Kreg have a video showing Gary Striedler showing how to use pocket holes in building or renovating stairs.
johnep


----------



## clarionflyer (Apr 27, 2008)

The back of the tread can be screwed straight down (I like every 6 inches for squeaks). Just keep them close enough to the back edge of the run that the rise will hide the screw heads.

Adding wood directly to the stairs may or may not affect the height. It depends on what is at the 1st and 2nd floors. If you have carpet on the top of the stairs I have a great fix. If this is the case, let me know and I'll post a pic. 
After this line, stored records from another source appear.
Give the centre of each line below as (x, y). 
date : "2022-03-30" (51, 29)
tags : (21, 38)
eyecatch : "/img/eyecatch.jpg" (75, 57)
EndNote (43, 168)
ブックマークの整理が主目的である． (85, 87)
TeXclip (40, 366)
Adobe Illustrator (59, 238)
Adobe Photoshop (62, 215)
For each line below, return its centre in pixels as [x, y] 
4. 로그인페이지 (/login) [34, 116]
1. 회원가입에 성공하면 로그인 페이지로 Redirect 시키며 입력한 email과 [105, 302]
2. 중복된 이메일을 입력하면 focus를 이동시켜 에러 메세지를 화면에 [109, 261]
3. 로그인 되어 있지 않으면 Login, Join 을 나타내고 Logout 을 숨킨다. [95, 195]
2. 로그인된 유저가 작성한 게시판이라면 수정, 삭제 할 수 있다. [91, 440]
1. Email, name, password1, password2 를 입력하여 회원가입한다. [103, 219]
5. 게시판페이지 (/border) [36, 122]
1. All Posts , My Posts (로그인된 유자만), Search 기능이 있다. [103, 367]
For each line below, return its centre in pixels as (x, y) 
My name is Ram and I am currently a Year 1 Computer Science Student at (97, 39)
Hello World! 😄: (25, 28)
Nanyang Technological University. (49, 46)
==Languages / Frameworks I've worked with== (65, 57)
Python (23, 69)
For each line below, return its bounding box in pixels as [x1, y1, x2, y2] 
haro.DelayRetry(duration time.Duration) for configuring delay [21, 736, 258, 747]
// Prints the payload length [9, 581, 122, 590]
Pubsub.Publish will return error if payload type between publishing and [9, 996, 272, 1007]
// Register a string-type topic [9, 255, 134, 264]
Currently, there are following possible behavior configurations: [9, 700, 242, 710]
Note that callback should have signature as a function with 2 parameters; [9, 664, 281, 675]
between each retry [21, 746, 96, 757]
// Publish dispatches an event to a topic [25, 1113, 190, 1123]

Rarely, you have to remove the "subfloor" runs to make the stair "height" work out (and add ply). But I've found, most of the time you don't have to do this.
Good luck, let me know if there are any problems.


----------



## speckert (Nov 17, 2008)

*Risers and tread attac*

Thanks to all for your help. I will post some pics when done. The old stringers were so out of square that I started from scratch and made new ones. Putting up the skirt boards at this point and then moving on to the risers and the treads.


----------



## speckert (Nov 17, 2008)

*Working on replacing top set of steps now*

Got the stairs which go downstairs done and was able to attach the stairs from the underneath with screws at an angle and poly glued everything. All joints are tight and no squeeks.Turned out perfect.
I have moved to the next set of steps which go to the upstairs (House is split level) portion of the house. When I went to remove the stringers, again to recut them because they are so out of square, and fix the fact that the rise on all the stairs was 7 inches except the bottom one, it was 5" I found that the ceiling for the closet, which is below the steps, was nailed directly to the stringers. Well long story short. The ceiling is out by default because the old stringers were junk. A big benefit I have found is I now have access to the bottom of the steps and can install them the same way as the bottom set. Is attaching the ceiling for the closet directly to the stair stringers a common way to do things? I would think that the ceiling would flex as people step on the stairs above it. Eventually it would cause cracks in the ceiling. It is in a closet so it would be not seen until you open the closet door. My question is... After I finish installing the steps, should I frame out the ceiling area (lumber suggetions, sizes for this?) or should I just attach the drywall to the bottom of the stringers like the previous people did? I will post pics later on tonight.

Thanks,

jim


----------



## ~WoodChuck~ (Jan 17, 2009)

typically one would attach strapping from the bottom of one stringer to the next at every 16" and then attach the drywall. If the stringers are attached to the studded wall there should be no issue.


----------



## speckert (Nov 17, 2008)

*Closet ceiling*

New stringers will not connect to the wall studs. Do I need to somehow frame something out?


----------



## ~WoodChuck~ (Jan 17, 2009)

You could always attach a 2x4 as a cleat along the studded wall running parallel to the stringer and strap to that that way it wont move with the stair.


----------



## speckert (Nov 17, 2008)

*Closet ceiling*

That sounds like a great idea. I think that is what I'll do with. Thanks.

jim


----------